[Stored items from a collection]
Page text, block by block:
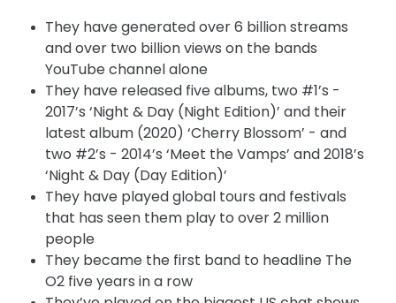
They have generated over 6 billion streams
and over two billion views on the bands
YouTube channel alone
They have released five albums, two #1’s -
2017’s ‘Night & Day (Night Edition)’ and their
latest album (2020) ‘Cherry Blossom’ - and
two #2’s - 2014’s ‘Meet the Vamps’ and 2018’s
‘Night & Day (Day Edition)’
They have played global tours and festivals
that has seen them play to over 2 million
people
They became the first band to headline The
O2 five years in a row
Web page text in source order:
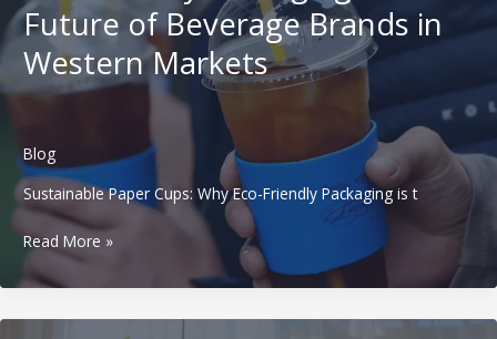
Beverage
in
Western
Future of Beverage Brands in
Western Markets
Blog
Sustainable Paper Cups: Why Eco-Friendly Packaging is t
Sustainable
Cups:
Read More »
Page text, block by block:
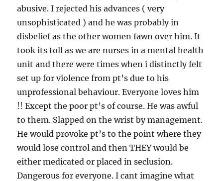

**Exercise goal:** Copy exactly, leaving out pictures, the lines from the line containing "O2 five years in a row" through the last line of the records.

**Output of the exercise:**
O2 five years in a row
Web page text in source order:
Beverage
in
Western
Future of Beverage Brands in
Western Markets
Blog
Sustainable Paper Cups: Why Eco-Friendly Packaging is t
Sustainable
Cups:
Read More »
Page text, block by block:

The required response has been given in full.